The Washington, DC based Center for Mind-Body Medicine (CMBM) announced today the publication of a landmark study on the use of its comprehensive, non-drug model to treat posttraumatic stress disorder (PTSD) in war traumatized children. The study, “Treatment of Posttraumatic Stress Disorder in Post-War Kosovar Adolescents Using Mind-Body Skills Groups: A Randomized Controlled Trial,” which was published today online in the Journal of Clinical Psychiatry is the first randomized controlled trial (RCT) ever of any intervention with war traumatized children. It is also the first RCT of a successful, comprehensive mind-body approach with any traumatized population.
The study demonstrates that the Center’s groundbreaking model can be used to produce highly significant and lasting changes in levels of stress, flashbacks, nightmares, and symptoms of withdrawal and numbing in highly traumatized children – those who lived in an area of Kosovo where in 1999 90% of the homes were burned and bombed and 20% of the children lost one or both parents.
The CMBM approach includes self-expression in words, drawings, and movement and mind-body techniques (including meditation, guided imagery, biofeedback and yoga) was offered to these children over 12 sessions in an educational, supportive small group setting. This intervention produced an approximate 80% reduction in PTSD in the treatment groups, much of which was maintained at 3 month follow-up. This is the same model that CMBM’s founder and director, James S. Gordon, MD, describes in detail in his new book, Unstuck: Your Guide to the Seven Stage Journey Out of Depression.
“This RCT,” Dr. Gordon, the lead author, says, “is important because it provides scientific evidence for the efficacy of a model that has been taught to almost 3,000 health and mental health professionals and educators worldwide. We’ve used this small group model to give tens of thousands of children and adults practical tools that help them to feel better quickly, and we’ve taught them to use their intuition and imagination to solve problems that had seemed overwhelming. We help traumatized people around the world to draw on strengths they may have forgotten they have and we offer them a ‘safe place’ in which they can share their pain with others who have suffered as they have.”
“This model is educational, non-stigmatizing, and powerfully effective. It can be easily taught and can be used by people of all ages on their own,” Dr. Gordon explains. “It’s highly acceptable to populations which do not want to be given medication, those without access to a doctor or therapist, and those who are in psychotherapy.”
This model, which Dr. Gordon presents in a step-by-step self-help format in Unstuck, is currently being used by CMBM with war traumatized populations in Israel and Gaza as well as in post-Katrina southern Louisiana. It is widely used with anxious and depressed people and those with chronic illness in the US, and has already been incorporated as a stress reduction program for students in a dozen US medical schools.

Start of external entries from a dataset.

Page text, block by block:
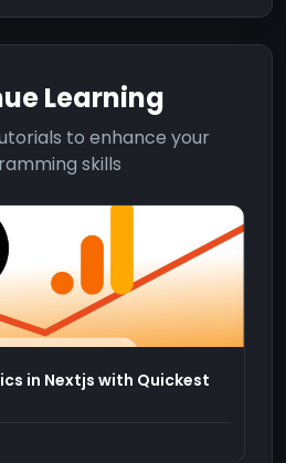
Learning
to enhance your
skills
in Nextjs with Quickest
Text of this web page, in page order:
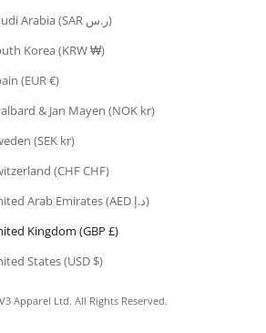
Saudi Arabia (SAR ر.س)
Korea (KRW ₩)
(EUR €)
& Jan Mayen (NOK kr)
(SEK kr)
(CHF CHF)
United Arab Emirates (AED د.إ)
Kingdom (GBP £)
States (USD $)
Apparel Ltd. All Rights Reserved.
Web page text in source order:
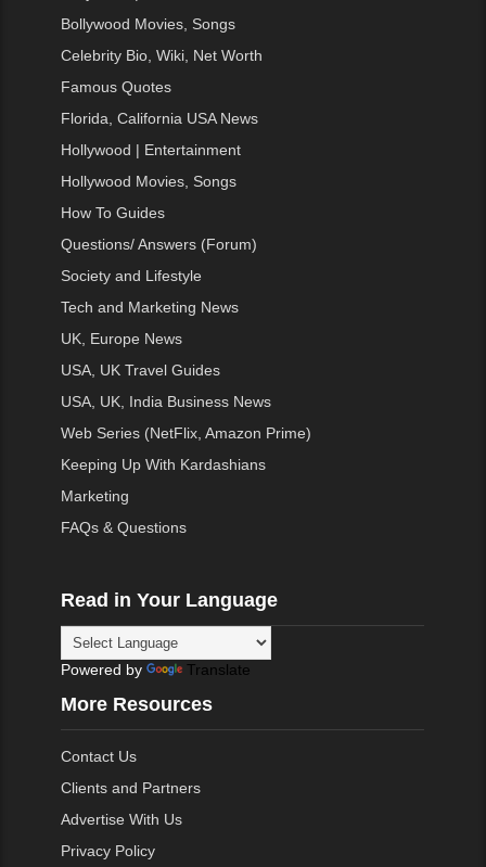
Bollywood Movies, Songs
Celebrity Bio, Wiki, Net Worth
Famous Quotes
Florida, California USA News
Hollywood | Entertainment
Hollywood Movies, Songs
How To Guides
Questions/ Answers (Forum)
Society and Lifestyle
Tech and Marketing News
UK, Europe News
USA, UK Travel Guides
USA, UK, India Business News
Web Series (NetFlix, Amazon Prime)
Keeping Up With Kardashians
Marketing
FAQs & Questions
Read in Your Language
Powered by Translate
More Resources
Contact Us
Clients and Partners
Advertise With Us
Privacy Policy
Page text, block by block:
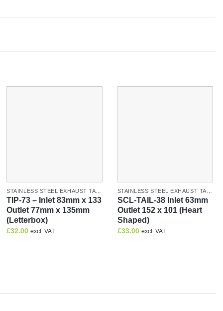
TIP-73 – Inlet 83mm x 133
Outlet 77mm x 135mm
(Letterbox)
£32.00 excl. VAT
SCL-TAIL-38 Inlet 63mm
Outlet 152 x 101 (Heart
Shaped)
£33.00 excl. VAT
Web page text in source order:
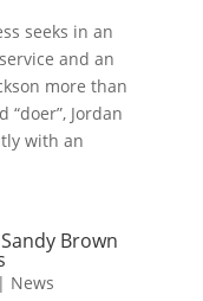
seeks in an
and an
more than
Jordan
with an
Brown
| News
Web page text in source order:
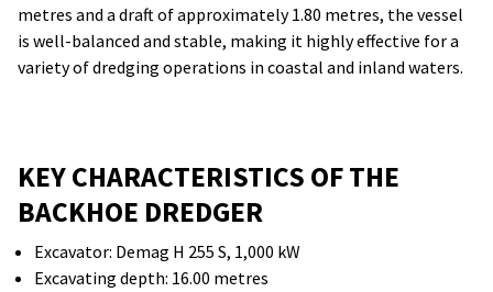
metres and a draft of approximately 1.80 metres, the vessel
is well-balanced and stable, making it highly effective for a
variety of dredging operations in coastal and inland waters.
KEY CHARACTERISTICS OF THE
BACKHOE DREDGER
Excavator: Demag H 255 S, 1,000 kW
Excavating depth: 16.00 metres
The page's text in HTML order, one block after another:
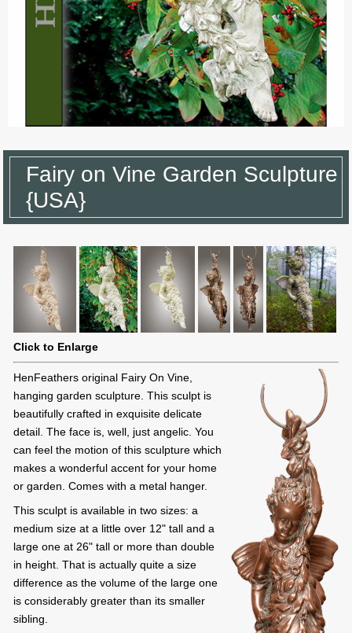
Fairy on Vine Garden Sculpture
{USA}
Click to Enlarge
HenFeathers original Fairy On Vine,
hanging garden sculpture. This sculpt is
beautifully crafted in exquisite delicate
detail. The face is, well, just angelic. You
can feel the motion of this sculpture which
makes a wonderful accent for your home
or garden. Comes with a metal hanger.
This sculpt is available in two sizes: a
medium size at a little over 12" tall and a
large one at 26" tall or more than double
in height. That is actually quite a size
difference as the volume of the large one
is considerably greater than its smaller
sibling.
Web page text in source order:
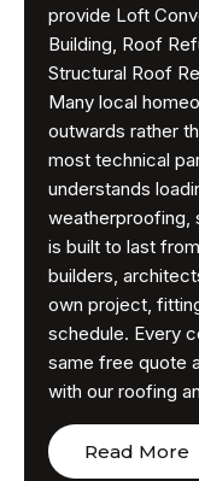
provide Loft
Building, Roof
Structural Roof
Many local
outwards rather
most technical
understands
weatherproofing,
is built to last
builders,
own project,
schedule. Every
same free quote
with our roofing
Read More
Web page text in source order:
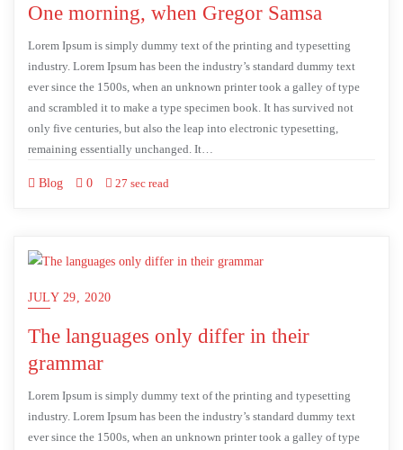
One morning, when Gregor Samsa
Lorem Ipsum is simply dummy text of the printing and typesetting
industry. Lorem Ipsum has been the industry’s standard dummy text
ever since the 1500s, when an unknown printer took a galley of type
and scrambled it to make a type specimen book. It has survived not
only five centuries, but also the leap into electronic typesetting,
remaining essentially unchanged. It…
Blog 0 27 sec read
JULY 29, 2020
The languages only differ in their
grammar
Lorem Ipsum is simply dummy text of the printing and typesetting
industry. Lorem Ipsum has been the industry’s standard dummy text
ever since the 1500s, when an unknown printer took a galley of type
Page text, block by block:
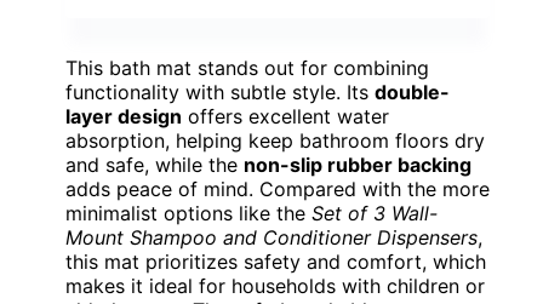
This bath mat stands out for combining
functionality with subtle style. Its double-
layer design offers excellent water
absorption, helping keep bathroom floors dry
and safe, while the non-slip rubber backing
adds peace of mind. Compared with the more
minimalist options like the Set of 3 Wall-
Mount Shampoo and Conditioner Dispensers,
this mat prioritizes safety and comfort, which
makes it ideal for households with children or

The CMBM model is also of increasing interest to the US Department of Defense and the Veterans Administration. “The military,” Dr. Gordon says, “understands the breadth and depth of the psychological crisis (as many as 300,000 returning veterans are expected to have posttraumatic stress disorder or major depressive disorder, and another 320,000 will have been made vulnerable to these conditions by traumatic brain injury). The military’s leadership is committed to finding evidence-based approaches, like the one taught by The Center for Mind-Body Medicine, that can make a difference for the individual veteran and his/her family, an approach that can be taught to the large numbers of professionals and peer counselors who serve them.” More than 100 health and mental health professionals who work with the military are expected at the next CMBM training in mind-body medicine on October 25-29 in Minneapolis, and many more are expressing interest in learning and using the CMBM model.